I was reading the Even Easier Introduction to CUDA, and I was thinking about examples like this:
__global__
void add(int n, float *x, float *y)
{
int index = threadIdx.x;
int stride = blockDim.x;
for (int i = index; i < n; i += stride)
y[i] = x[i] + y[i];
}
In which each thread strides through the array. In normal CPU computing, one would rather split the array into contiguous sub-arrays that are splitted among the threads, so that they can each better exploit spatial locality.
Does this concept apply to CUDA's unified memory as well? I would like to understand what the most efficient approach would be in such a situation.

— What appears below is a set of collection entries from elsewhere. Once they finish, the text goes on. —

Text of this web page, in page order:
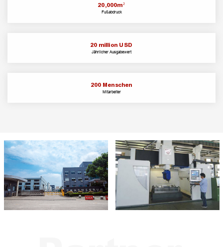
20,000m²
Fußabdruck
20 million USD
Jährlicher Ausgabewert
200 Menschen
Mitarbeiter
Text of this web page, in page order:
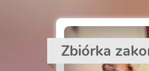
Zbiórka
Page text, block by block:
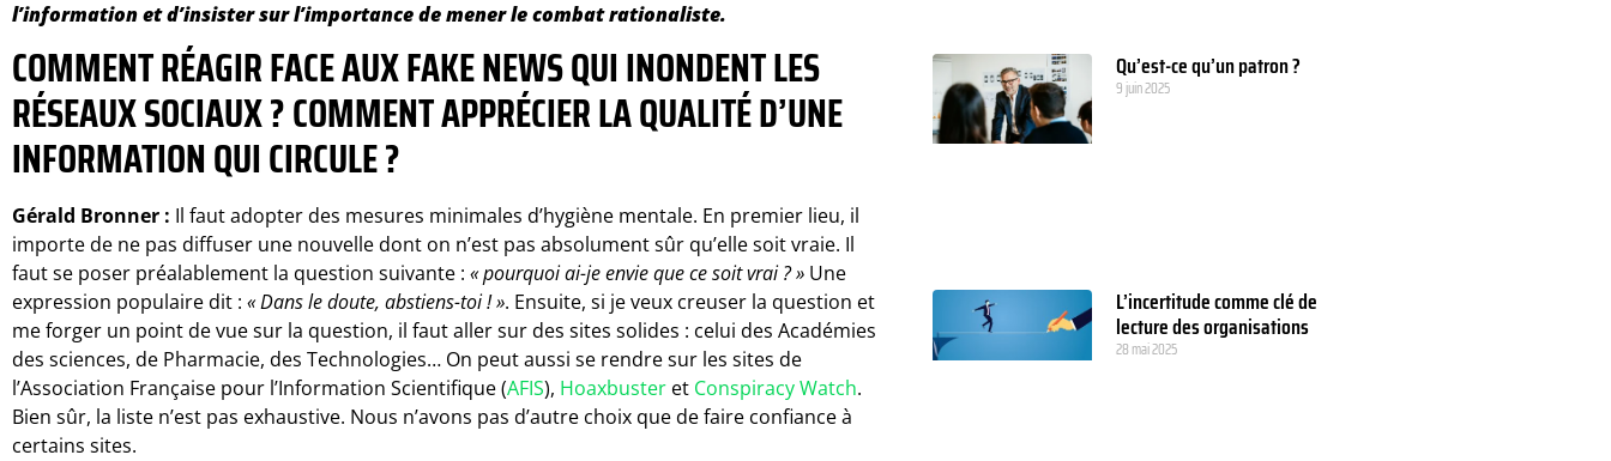
l’information et d’insister sur l’importance de mener le combat rationaliste.
COMMENT RÉAGIR FACE AUX FAKE NEWS QUI INONDENT LES
RÉSEAUX SOCIAUX ? COMMENT APPRÉCIER LA QUALITÉ D’UNE
INFORMATION QUI CIRCULE ?
Gérald Bronner : Il faut adopter des mesures minimales d’hygiène mentale. En premier lieu, il
importe de ne pas diffuser une nouvelle dont on n’est pas absolument sûr qu’elle soit vraie. Il
faut se poser préalablement la question suivante : « pourquoi ai-je envie que ce soit vrai ? » Une
expression populaire dit : « Dans le doute, abstiens-toi ! ». Ensuite, si je veux creuser la question et
me forger un point de vue sur la question, il faut aller sur des sites solides : celui des Académies
des sciences, de Pharmacie, des Technologies… On peut aussi se rendre sur les sites de
l’Association Française pour l’Information Scientifique (AFIS), Hoaxbuster et Conspiracy Watch.
Bien sûr, la liste n’est pas exhaustive. Nous n’avons pas d’autre choix que de faire confiance à
certains sites.
Qu’est-ce qu’un patron ?
9 juin 2025
L’incertitude comme clé de
lecture des organisations
28 mai 2025

The reason a grid-stride loop is beneficial for memory access is that it promotes "coalesced" access to global memory. In a nutshell, coalesced access means that adjacent threads in the warp are accessing adjacent locations in memory, on any given read or write cycle/operation, considered warp-wide.
The grid-stride loop arranges the indices across the warp to promote this pattern.
This is orthogonal to whether the memory was allocated with an "ordinary" device allocator (e.g.
cudaMalloc
) or a "unified" allocator (e.g.cudaMallocManaged
). In either case, the best way for device code to access such an allocation is using coalesced access.You didn't ask about it, but CUDA shared memory also has one of its "optimal access patterns" consisting of adjacent threads in the warp accessing adjacent locations in (shared) memory.